Aim of the task - Could you set down exactly the lines in the records below between the line holding "possessions does not" and the line holding "the centre of a room measuring [104, 75]", inclusive?

Provided entries -
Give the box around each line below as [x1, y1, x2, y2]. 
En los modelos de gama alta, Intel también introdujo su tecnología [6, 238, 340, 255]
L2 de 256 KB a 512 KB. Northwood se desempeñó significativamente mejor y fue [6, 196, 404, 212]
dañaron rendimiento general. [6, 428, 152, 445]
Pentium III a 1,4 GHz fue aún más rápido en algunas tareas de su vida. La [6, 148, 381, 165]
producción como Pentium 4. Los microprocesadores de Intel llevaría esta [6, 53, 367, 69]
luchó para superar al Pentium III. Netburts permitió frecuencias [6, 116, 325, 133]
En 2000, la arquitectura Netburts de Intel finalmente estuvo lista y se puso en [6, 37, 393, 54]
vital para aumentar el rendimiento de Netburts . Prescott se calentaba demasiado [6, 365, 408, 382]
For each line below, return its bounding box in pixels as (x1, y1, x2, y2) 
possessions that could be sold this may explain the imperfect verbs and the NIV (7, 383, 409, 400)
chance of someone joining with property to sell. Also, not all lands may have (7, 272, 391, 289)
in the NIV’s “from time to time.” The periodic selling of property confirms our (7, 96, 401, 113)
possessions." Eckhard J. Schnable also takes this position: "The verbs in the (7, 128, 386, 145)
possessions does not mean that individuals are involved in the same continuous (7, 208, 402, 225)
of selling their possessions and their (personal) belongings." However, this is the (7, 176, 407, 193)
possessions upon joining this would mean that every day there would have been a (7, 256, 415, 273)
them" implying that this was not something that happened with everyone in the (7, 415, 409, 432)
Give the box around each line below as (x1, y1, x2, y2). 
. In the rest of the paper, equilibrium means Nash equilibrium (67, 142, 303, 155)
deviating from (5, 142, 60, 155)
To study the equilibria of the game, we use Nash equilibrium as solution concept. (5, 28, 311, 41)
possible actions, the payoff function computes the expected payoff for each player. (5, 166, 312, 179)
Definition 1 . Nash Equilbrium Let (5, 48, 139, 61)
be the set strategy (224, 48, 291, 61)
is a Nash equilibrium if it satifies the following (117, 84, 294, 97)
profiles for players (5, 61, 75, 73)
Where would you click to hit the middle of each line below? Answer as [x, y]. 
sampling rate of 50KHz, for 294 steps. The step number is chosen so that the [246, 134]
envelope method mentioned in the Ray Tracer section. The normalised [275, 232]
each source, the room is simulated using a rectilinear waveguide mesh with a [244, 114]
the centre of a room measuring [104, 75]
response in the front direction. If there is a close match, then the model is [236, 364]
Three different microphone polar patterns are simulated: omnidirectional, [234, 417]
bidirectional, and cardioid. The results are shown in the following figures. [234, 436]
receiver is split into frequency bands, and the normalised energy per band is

Completed exercise -
possessions does not mean that individuals are involved in the same continuous (7, 208, 402, 225)
of selling their possessions and their (personal) belongings." However, this is the (7, 176, 407, 193)
possessions upon joining this would mean that every day there would have been a (7, 256, 415, 273)
them" implying that this was not something that happened with everyone in the (7, 415, 409, 432)
Give the box around each line below as (x1, y1, x2, y2). 
. In the rest of the paper, equilibrium means Nash equilibrium (67, 142, 303, 155)
deviating from (5, 142, 60, 155)
To study the equilibria of the game, we use Nash equilibrium as solution concept. (5, 28, 311, 41)
possible actions, the payoff function computes the expected payoff for each player. (5, 166, 312, 179)
Definition 1 . Nash Equilbrium Let (5, 48, 139, 61)
be the set strategy (224, 48, 291, 61)
is a Nash equilibrium if it satifies the following (117, 84, 294, 97)
profiles for players (5, 61, 75, 73)
Where would you click to hit the middle of each line below? Answer as [x, y]. 
sampling rate of 50KHz, for 294 steps. The step number is chosen so that the [246, 134]
envelope method mentioned in the Ray Tracer section. The normalised [275, 232]
each source, the room is simulated using a rectilinear waveguide mesh with a [244, 114]
the centre of a room measuring [104, 75]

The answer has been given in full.